Nvidia reportedly halts H20 production after Chinese security decree clouds demand outlook
Shares of Nvidia are down in premarket trading after The Information reported that the chip designer has told two suppliers that put the finishing touches on its H20 processors — the chips it recently received licenses to sell to China once again — to suspend production work.
This news follows a report earlier this month that China’s internet regulator told major domestic tech giants like ByteDance, Alibaba, and Tencent not to purchase these chips because of data security concerns. Per The New York Times, Nvidia CEO Jensen Huang said he already made it “very clear” to Chinese regulators that their worries about backdoor access to these chips are unfounded.

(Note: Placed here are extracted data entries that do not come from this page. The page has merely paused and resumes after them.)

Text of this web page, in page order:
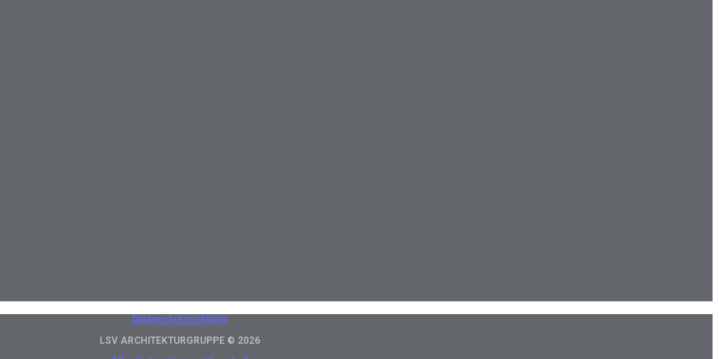
Datenschutzrichtlinie
LSV ARCHITEKTURGRUPPE © 2026
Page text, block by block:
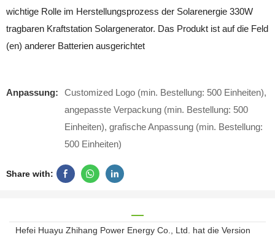
wichtige Rolle im Herstellungsprozess der Solarenergie 330W
tragbaren Kraftstation Solargenerator. Das Produkt ist auf die Feld
(en) anderer Batterien ausgerichtet
Anpassung:
Customized Logo (min. Bestellung: 500 Einheiten),
angepasste Verpackung (min. Bestellung: 500
Einheiten), grafische Anpassung (min. Bestellung:
500 Einheiten)
Share with:
Hefei Huayu Zhihang Power Energy Co., Ltd. hat die Version
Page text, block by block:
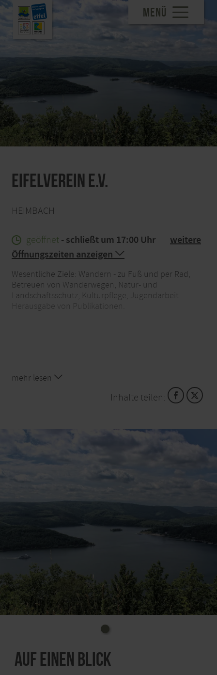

The H20 has been a giant, multibillion-dollar headache for Nvidia and a flashpoint for the confusing geopolitical, commercial, and technological crosscurrents in the US-China relationship this year.
This nerfed version of Nvidia’s H100 chip was developed specifically for sale to China in response to export controls introduced by the Biden administration. Near the height of trade tensions with China in April, the Trump administration enacted fresh export restrictions on the sale of these chips. Nvidia took a $4.5 billion impairment charge in its Q1 earnings tied to this export ban, and said that its Q2 sales guidance would have been $8 billion higher if not for this change to trade policy.
After an intense public and private lobbying campaign, Nvidia (and Advanced Micro Devices) managed to receive assurances that they would be able to sell their tailor-made AI chips to China once again in mid-July. But the chip designers formally received those export licenses only after striking a novel deal to send 15% of revenues from those sales to the US government.
Nvidia had planned to sell down only its existing H20 inventory to China after it got the initial all-clear, but then reportedly elected to order more H20 chips from TSMC because demand for these processors was so hot — only to then see it seemingly doused by Chinese regulators.
Who knows what the twists and turns for the H20 mean for its successor model that’s in development, as China’s data security concerns surrounding the US chip designer’s products may be also colored by a desire to help promote domestic champion Huawei’s offerings.